W&V: Was geben Werbungtreibende durchschnittlich für eine Kampagne auf Facebook aus?
Sandberg: Dazu machen wir keine Angaben. Das variiert sehr stark nach Targeting und Reichweite. Unternehmen wie Starbucks buchen mittlerweile globale Kampagnen. Bei der Fußballweltmeisterschaft werden viele globale Anzeigen zu sehen sein. Auch in Deutschland gibt es große Unternehmen. Scott Woods hat auch die Chance, an globale Kampagnen für Facebook zu organisieren.

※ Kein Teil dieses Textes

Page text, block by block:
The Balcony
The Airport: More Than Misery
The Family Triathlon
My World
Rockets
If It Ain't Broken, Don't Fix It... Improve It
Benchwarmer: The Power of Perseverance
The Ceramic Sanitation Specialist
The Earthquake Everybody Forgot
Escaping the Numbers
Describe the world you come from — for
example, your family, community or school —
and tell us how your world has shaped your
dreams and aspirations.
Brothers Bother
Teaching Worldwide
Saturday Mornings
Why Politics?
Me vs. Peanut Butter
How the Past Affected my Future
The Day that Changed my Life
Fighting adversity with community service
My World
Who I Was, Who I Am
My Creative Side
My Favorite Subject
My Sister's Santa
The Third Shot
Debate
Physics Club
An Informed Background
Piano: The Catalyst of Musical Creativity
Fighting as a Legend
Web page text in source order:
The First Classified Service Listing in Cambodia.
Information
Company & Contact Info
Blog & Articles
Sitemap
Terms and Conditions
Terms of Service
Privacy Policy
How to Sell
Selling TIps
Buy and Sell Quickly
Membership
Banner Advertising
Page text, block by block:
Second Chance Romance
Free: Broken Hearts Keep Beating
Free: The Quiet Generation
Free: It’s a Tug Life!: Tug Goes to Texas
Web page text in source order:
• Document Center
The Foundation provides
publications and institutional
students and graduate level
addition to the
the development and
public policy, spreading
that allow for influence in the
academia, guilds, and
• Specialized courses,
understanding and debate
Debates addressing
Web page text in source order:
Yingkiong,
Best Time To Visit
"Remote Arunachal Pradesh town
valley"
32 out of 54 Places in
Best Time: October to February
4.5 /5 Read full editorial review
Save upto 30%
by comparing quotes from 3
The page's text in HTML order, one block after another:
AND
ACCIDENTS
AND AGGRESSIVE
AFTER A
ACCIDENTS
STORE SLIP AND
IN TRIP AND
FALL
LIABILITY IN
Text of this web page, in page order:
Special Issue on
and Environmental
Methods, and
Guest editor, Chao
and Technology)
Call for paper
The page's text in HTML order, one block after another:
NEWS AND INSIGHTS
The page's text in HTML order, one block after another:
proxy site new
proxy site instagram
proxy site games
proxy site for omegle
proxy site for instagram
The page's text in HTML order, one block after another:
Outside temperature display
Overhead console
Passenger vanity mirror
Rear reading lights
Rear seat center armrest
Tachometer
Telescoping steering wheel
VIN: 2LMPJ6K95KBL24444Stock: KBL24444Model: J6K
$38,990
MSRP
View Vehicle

W&V: Die Globalisierung der Werbespendings könnte ein Vorteil im Kampf mit dem deutschen Wettbewerbern sein.
Sandberg: Der Betrieb einer globalen Plattform ist sehr effizient, da der Aufwand für alle Länder gleich bleibt. Wir sind derzeit ca. 1.200 Facebook Mitarbeiter und bedienen über 400 Millionen Nutzer auf der ganzen Welt. Große Werbungtreibende wie Nike können Medialeistungen global einkaufen oder in Deutschland, um das lokale Sponsoring eines Fußballteams zu promoten.
W&V: Der deutsche Online-Werbemarkt wird 2010 um voraussichtlich 14 Prozent wachsen. Was erwartet Facebook für Deutschland?
Sandberg: Wir nennen zwar keine Zahlen für einzelne Märkte, aber es wird mit Sicherheit mehr sein.